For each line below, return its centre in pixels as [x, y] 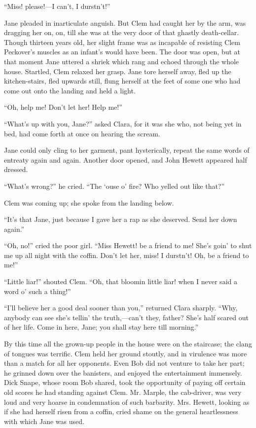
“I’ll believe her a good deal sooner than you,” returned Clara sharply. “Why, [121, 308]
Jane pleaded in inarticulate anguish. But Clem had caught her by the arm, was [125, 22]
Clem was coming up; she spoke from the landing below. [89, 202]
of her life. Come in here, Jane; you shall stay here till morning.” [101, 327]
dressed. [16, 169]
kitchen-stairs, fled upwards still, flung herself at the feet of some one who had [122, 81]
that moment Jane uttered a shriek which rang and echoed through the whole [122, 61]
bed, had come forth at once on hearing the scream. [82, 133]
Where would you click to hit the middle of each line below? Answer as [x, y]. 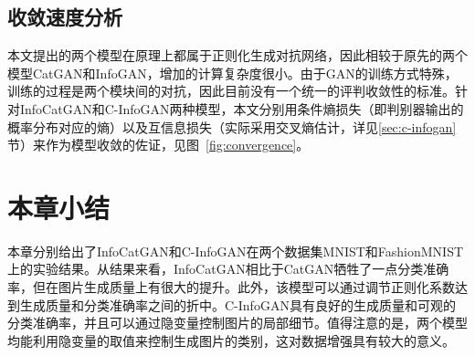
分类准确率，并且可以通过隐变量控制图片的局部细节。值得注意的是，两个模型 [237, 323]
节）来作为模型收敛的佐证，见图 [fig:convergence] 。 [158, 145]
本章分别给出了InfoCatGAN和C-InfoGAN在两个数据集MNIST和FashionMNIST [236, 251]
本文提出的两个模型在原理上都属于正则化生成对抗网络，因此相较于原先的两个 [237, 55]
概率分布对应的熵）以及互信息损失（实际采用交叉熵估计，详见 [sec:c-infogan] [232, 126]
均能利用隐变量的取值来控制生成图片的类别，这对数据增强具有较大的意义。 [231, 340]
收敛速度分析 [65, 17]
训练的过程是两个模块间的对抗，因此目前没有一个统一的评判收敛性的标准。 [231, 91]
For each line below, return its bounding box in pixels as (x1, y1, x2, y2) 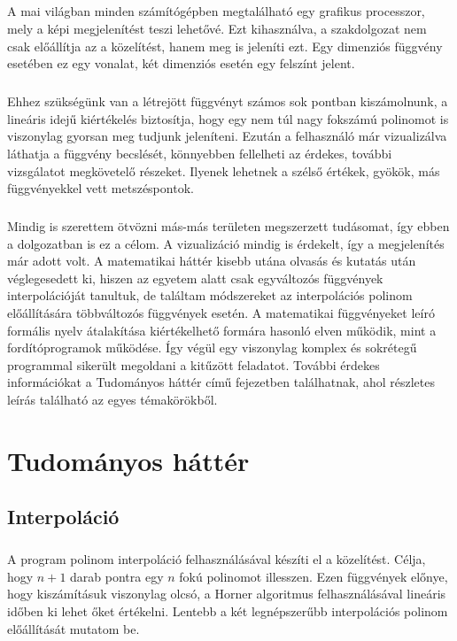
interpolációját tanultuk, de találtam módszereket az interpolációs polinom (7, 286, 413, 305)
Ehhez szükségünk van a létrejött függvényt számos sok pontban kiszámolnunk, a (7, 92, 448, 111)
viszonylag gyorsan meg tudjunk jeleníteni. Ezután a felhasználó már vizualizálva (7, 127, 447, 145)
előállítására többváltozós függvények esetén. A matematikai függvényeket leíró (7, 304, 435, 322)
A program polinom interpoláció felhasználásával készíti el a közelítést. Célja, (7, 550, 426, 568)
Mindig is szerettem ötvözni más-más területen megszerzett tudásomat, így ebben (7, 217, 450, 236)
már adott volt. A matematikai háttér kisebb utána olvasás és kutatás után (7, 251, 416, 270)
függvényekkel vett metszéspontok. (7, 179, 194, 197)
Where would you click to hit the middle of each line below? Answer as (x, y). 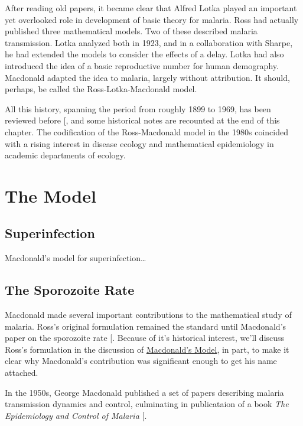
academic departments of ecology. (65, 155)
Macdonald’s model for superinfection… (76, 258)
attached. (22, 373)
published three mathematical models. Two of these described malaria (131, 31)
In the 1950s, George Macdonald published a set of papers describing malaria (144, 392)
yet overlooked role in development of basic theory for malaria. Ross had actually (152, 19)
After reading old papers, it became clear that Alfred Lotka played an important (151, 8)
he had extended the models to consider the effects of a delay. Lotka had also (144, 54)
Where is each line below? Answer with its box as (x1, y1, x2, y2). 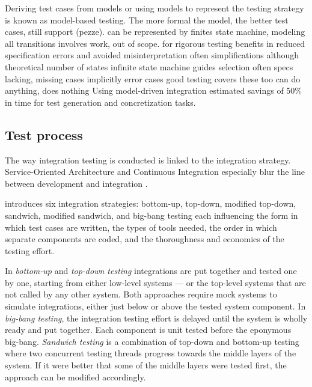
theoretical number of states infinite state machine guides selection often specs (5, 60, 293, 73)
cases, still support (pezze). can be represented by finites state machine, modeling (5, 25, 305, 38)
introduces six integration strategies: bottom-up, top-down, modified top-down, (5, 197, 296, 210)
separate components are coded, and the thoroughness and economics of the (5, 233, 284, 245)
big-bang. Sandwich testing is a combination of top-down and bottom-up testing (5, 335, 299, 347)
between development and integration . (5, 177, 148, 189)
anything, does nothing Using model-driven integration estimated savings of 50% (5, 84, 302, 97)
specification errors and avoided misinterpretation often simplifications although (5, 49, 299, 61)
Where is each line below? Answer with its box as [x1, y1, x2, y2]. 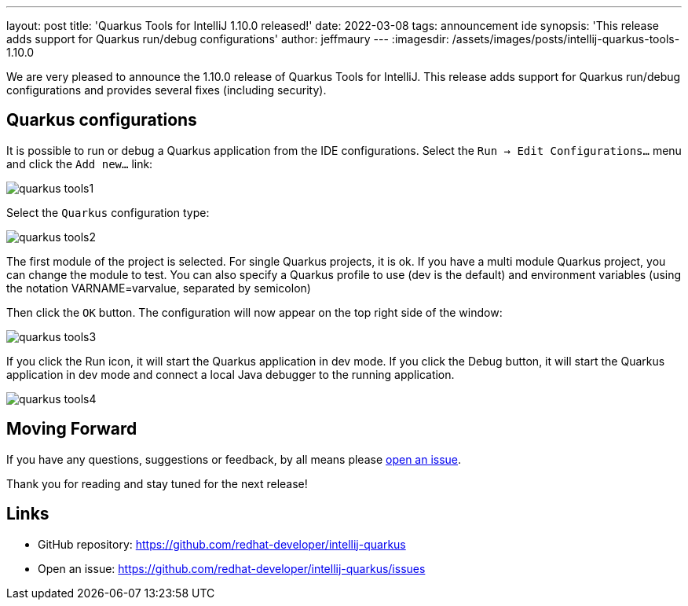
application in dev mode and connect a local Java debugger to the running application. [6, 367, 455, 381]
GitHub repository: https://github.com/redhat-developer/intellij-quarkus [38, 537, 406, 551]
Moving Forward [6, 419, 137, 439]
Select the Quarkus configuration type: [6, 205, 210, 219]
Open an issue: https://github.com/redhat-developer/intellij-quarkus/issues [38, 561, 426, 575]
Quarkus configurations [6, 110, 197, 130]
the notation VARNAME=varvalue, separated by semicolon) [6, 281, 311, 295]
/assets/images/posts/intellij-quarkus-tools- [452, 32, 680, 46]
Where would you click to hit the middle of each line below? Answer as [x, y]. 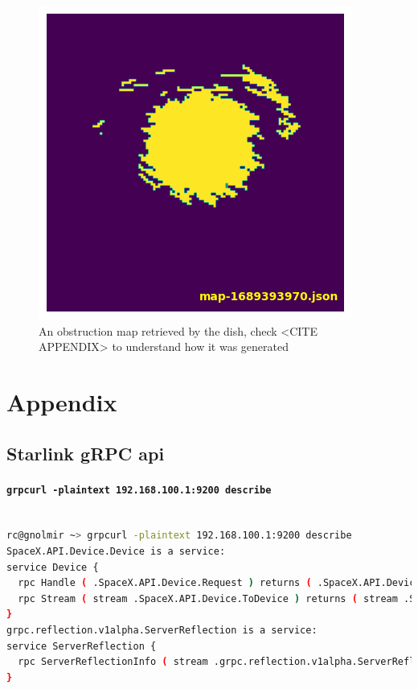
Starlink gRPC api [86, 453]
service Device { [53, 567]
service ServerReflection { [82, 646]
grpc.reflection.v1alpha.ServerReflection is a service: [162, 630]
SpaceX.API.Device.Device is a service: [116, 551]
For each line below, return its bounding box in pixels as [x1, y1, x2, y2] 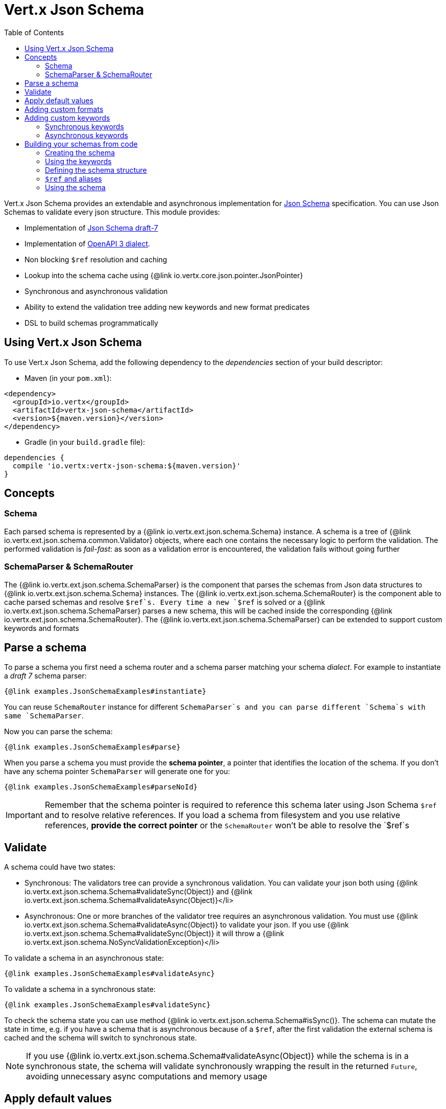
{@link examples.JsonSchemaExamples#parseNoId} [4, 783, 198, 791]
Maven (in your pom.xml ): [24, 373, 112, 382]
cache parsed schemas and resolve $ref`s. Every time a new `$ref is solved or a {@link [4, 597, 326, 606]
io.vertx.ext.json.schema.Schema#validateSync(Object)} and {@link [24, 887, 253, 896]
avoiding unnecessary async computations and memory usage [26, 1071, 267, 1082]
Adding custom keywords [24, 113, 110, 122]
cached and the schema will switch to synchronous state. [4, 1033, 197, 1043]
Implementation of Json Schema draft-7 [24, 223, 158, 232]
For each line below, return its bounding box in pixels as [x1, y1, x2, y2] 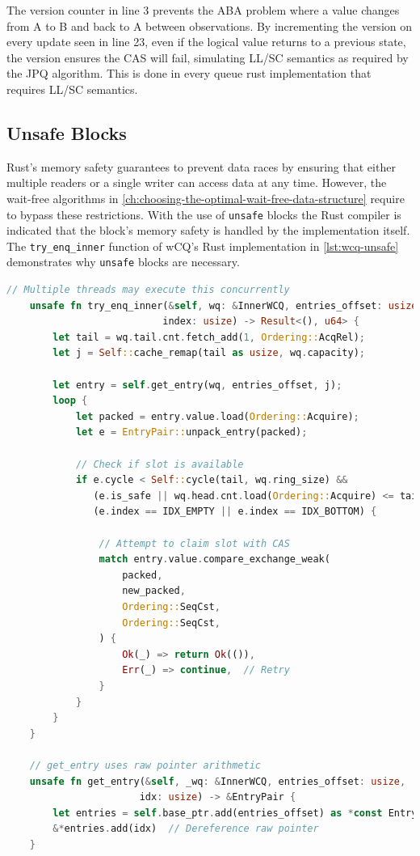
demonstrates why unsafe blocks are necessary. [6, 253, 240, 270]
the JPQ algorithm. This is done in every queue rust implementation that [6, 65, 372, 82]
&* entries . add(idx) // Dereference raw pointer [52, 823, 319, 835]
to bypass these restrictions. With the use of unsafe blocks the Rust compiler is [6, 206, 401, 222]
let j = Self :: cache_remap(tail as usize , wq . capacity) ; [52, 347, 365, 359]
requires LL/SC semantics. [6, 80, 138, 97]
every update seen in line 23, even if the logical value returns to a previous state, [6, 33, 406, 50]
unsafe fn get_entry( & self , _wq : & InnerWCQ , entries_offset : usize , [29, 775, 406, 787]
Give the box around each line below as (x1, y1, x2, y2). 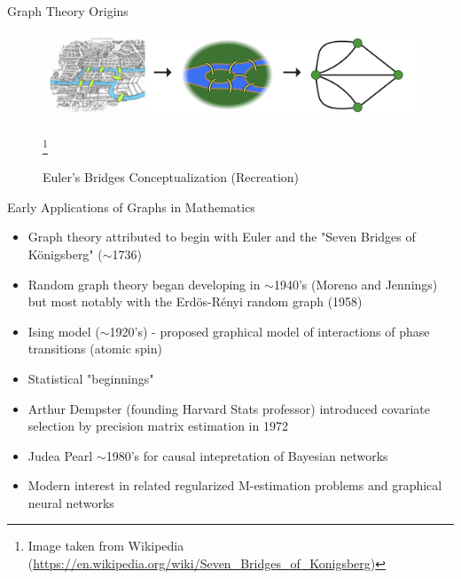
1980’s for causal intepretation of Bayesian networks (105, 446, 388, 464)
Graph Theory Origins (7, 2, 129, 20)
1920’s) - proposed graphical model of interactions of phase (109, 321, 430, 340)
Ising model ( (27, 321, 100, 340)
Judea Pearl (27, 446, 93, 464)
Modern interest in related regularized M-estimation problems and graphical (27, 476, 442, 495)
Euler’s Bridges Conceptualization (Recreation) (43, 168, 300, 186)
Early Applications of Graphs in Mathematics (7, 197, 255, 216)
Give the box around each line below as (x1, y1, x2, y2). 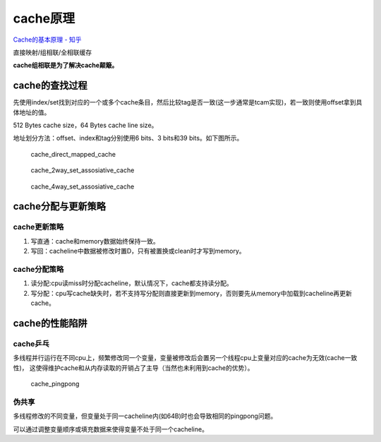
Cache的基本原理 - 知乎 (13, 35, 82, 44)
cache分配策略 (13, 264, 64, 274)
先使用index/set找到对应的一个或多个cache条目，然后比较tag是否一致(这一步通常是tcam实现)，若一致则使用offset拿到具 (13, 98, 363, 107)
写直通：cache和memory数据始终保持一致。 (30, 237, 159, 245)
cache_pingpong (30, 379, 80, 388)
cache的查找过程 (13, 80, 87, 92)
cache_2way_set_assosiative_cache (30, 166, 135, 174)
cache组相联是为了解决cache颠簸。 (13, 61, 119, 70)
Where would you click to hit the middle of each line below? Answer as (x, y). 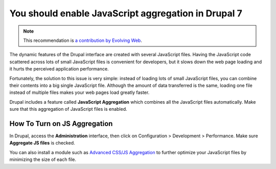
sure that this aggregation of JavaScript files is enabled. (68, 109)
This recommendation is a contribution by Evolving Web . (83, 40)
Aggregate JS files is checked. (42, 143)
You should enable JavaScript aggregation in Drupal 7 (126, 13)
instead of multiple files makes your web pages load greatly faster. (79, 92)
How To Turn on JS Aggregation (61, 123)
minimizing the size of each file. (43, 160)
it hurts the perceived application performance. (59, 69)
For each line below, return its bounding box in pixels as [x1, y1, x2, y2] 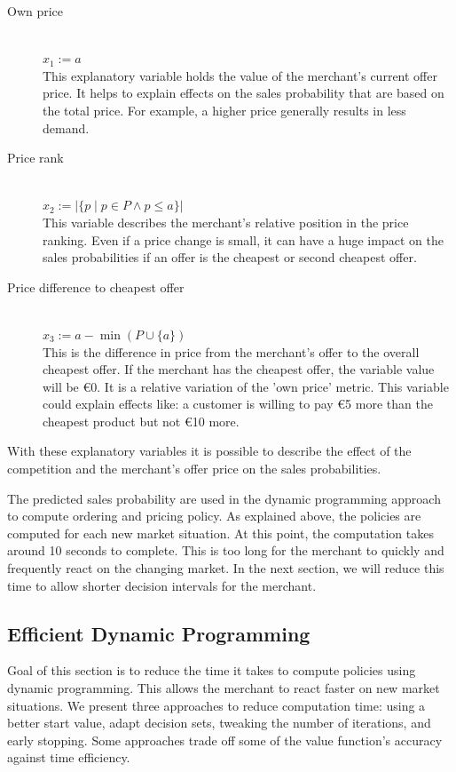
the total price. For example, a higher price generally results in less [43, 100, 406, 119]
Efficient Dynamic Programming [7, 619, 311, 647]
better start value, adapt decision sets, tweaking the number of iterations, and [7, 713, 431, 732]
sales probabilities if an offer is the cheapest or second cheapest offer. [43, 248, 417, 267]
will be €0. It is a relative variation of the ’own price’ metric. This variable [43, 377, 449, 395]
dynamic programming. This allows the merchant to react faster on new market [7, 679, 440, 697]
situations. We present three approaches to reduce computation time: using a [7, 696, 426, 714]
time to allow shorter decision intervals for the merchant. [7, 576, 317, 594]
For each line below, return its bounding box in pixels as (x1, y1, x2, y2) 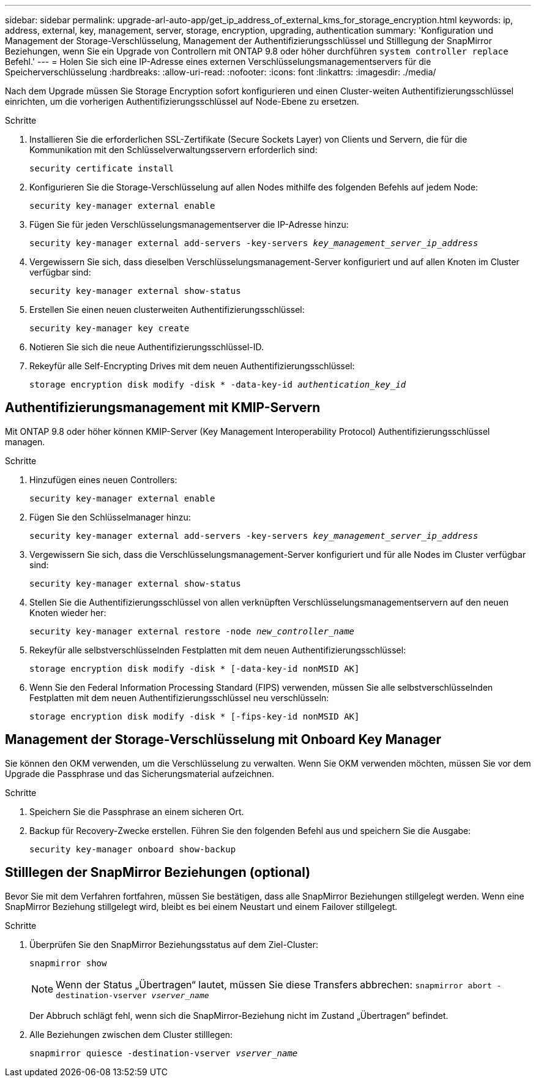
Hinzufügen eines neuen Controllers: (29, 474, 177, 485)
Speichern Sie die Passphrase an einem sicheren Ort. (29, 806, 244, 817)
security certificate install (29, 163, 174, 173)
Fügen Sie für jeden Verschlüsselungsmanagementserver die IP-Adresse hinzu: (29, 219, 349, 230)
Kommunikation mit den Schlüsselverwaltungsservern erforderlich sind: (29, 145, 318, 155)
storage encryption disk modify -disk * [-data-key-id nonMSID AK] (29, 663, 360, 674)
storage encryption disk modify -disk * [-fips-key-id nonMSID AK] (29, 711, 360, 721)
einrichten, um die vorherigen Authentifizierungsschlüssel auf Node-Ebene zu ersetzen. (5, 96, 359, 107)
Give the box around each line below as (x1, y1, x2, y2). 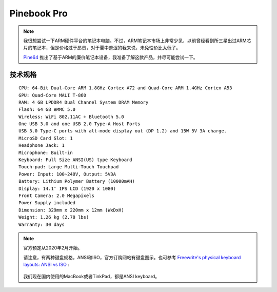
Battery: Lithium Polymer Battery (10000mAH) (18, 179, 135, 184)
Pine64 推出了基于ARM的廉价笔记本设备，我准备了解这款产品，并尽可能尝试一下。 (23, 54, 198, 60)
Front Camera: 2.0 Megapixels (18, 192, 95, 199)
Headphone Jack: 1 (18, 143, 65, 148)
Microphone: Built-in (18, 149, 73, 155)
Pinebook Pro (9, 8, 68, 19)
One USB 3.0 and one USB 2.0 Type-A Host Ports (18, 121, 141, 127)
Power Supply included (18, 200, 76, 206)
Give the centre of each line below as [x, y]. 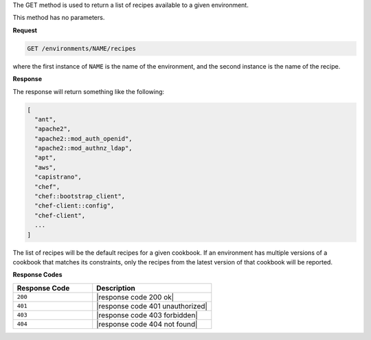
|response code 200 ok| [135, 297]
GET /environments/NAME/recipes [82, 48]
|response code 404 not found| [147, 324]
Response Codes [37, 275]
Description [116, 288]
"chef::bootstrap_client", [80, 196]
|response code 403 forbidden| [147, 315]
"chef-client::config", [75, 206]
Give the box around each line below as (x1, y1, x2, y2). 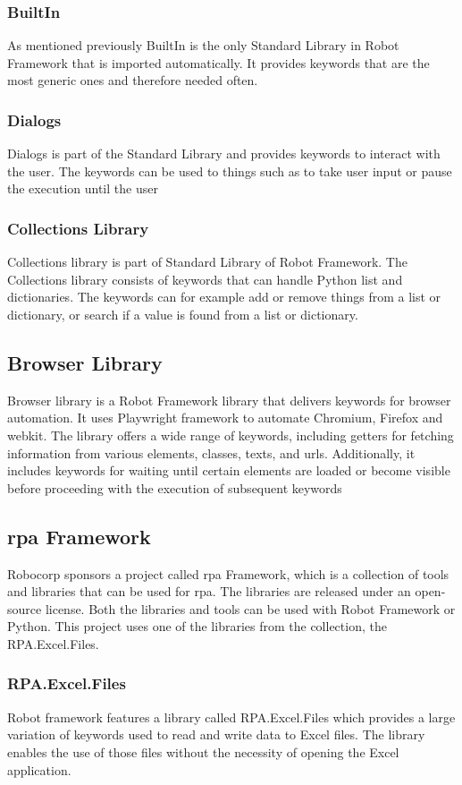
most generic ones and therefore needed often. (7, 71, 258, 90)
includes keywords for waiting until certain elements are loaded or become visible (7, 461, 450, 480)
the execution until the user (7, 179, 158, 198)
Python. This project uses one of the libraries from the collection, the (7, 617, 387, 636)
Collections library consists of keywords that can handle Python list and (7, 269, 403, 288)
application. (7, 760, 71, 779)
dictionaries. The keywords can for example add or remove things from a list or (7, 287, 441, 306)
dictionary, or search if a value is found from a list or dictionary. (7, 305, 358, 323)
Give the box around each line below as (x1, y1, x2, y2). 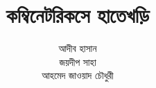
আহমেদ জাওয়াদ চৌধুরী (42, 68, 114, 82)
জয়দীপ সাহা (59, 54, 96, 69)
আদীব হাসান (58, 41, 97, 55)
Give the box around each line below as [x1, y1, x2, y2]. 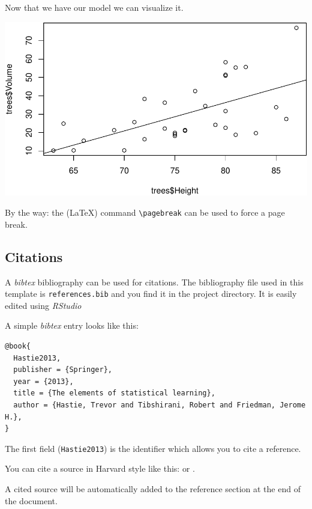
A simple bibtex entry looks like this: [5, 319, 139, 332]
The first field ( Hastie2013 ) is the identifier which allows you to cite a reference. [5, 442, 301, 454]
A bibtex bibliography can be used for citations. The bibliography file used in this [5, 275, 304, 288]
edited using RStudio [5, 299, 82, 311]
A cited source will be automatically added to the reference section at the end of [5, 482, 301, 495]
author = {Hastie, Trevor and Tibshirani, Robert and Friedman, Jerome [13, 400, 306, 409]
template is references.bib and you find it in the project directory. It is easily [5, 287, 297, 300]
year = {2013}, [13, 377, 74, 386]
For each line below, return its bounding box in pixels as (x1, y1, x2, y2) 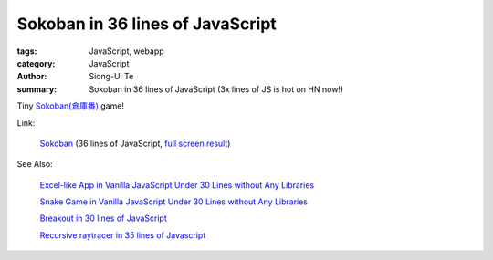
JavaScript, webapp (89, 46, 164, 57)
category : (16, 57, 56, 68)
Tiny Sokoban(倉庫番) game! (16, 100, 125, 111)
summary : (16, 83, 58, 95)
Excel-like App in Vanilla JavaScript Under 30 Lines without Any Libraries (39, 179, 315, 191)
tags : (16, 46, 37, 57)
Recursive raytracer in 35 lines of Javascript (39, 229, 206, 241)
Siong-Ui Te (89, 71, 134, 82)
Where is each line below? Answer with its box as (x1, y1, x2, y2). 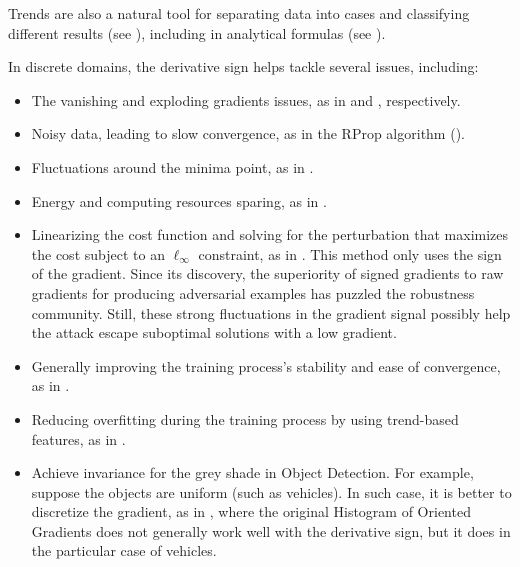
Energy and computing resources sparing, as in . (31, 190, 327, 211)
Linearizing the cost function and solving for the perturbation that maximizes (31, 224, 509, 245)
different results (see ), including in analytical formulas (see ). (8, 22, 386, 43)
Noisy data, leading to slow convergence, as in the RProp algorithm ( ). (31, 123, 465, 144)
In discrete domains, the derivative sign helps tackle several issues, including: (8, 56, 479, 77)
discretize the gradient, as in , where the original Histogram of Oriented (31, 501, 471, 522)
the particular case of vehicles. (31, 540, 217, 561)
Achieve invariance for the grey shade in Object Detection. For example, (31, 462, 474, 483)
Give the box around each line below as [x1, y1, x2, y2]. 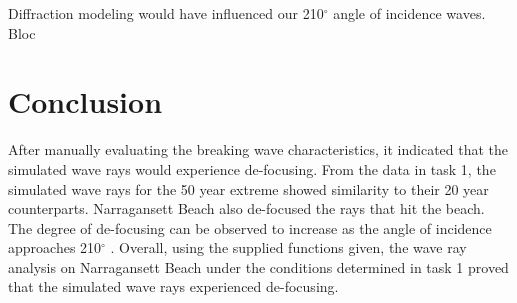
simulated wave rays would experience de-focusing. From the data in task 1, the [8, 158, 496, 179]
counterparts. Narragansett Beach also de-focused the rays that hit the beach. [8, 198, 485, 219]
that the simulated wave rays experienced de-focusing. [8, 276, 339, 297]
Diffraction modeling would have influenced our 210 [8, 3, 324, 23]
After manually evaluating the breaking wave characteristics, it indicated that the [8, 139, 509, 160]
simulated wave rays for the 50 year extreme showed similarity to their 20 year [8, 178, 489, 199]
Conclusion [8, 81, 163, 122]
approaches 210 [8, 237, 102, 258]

________

Assignment
Your task is to copy only the lines above starting at the one containing "the total price." and ending at the one containing "GET /environments/NAME/recipes [82, 48]". Copy them exactly, both ends included, and omit the pictures.

Response
the total price. For example, a higher price generally results in less [43, 100, 406, 119]
Efficient Dynamic Programming [7, 619, 311, 647]
better start value, adapt decision sets, tweaking the number of iterations, and [7, 713, 431, 732]
sales probabilities if an offer is the cheapest or second cheapest offer. [43, 248, 417, 267]
will be €0. It is a relative variation of the ’own price’ metric. This variable [43, 377, 449, 395]
dynamic programming. This allows the merchant to react faster on new market [7, 679, 440, 697]
situations. We present three approaches to reduce computation time: using a [7, 696, 426, 714]
time to allow shorter decision intervals for the merchant. [7, 576, 317, 594]
For each line below, return its bounding box in pixels as (x1, y1, x2, y2) 
Hinzufügen eines neuen Controllers: (29, 474, 177, 485)
Speichern Sie die Passphrase an einem sicheren Ort. (29, 806, 244, 817)
security certificate install (29, 163, 174, 173)
Fügen Sie für jeden Verschlüsselungsmanagementserver die IP-Adresse hinzu: (29, 219, 349, 230)
Kommunikation mit den Schlüsselverwaltungsservern erforderlich sind: (29, 145, 318, 155)
storage encryption disk modify -disk * [-data-key-id nonMSID AK] (29, 663, 360, 674)
storage encryption disk modify -disk * [-fips-key-id nonMSID AK] (29, 711, 360, 721)
einrichten, um die vorherigen Authentifizierungsschlüssel auf Node-Ebene zu ersetzen. (5, 96, 359, 107)
Give the box around each line below as (x1, y1, x2, y2). 
Battery: Lithium Polymer Battery (10000mAH) (18, 179, 135, 184)
Pine64 推出了基于ARM的廉价笔记本设备，我准备了解这款产品，并尽可能尝试一下。 (23, 54, 198, 60)
Front Camera: 2.0 Megapixels (18, 192, 95, 199)
Headphone Jack: 1 (18, 143, 65, 148)
Microphone: Built-in (18, 149, 73, 155)
Pinebook Pro (9, 8, 68, 19)
One USB 3.0 and one USB 2.0 Type-A Host Ports (18, 121, 141, 127)
Power Supply included (18, 200, 76, 206)
Give the centre of each line below as [x, y]. 
|response code 200 ok| [135, 297]
GET /environments/NAME/recipes [82, 48]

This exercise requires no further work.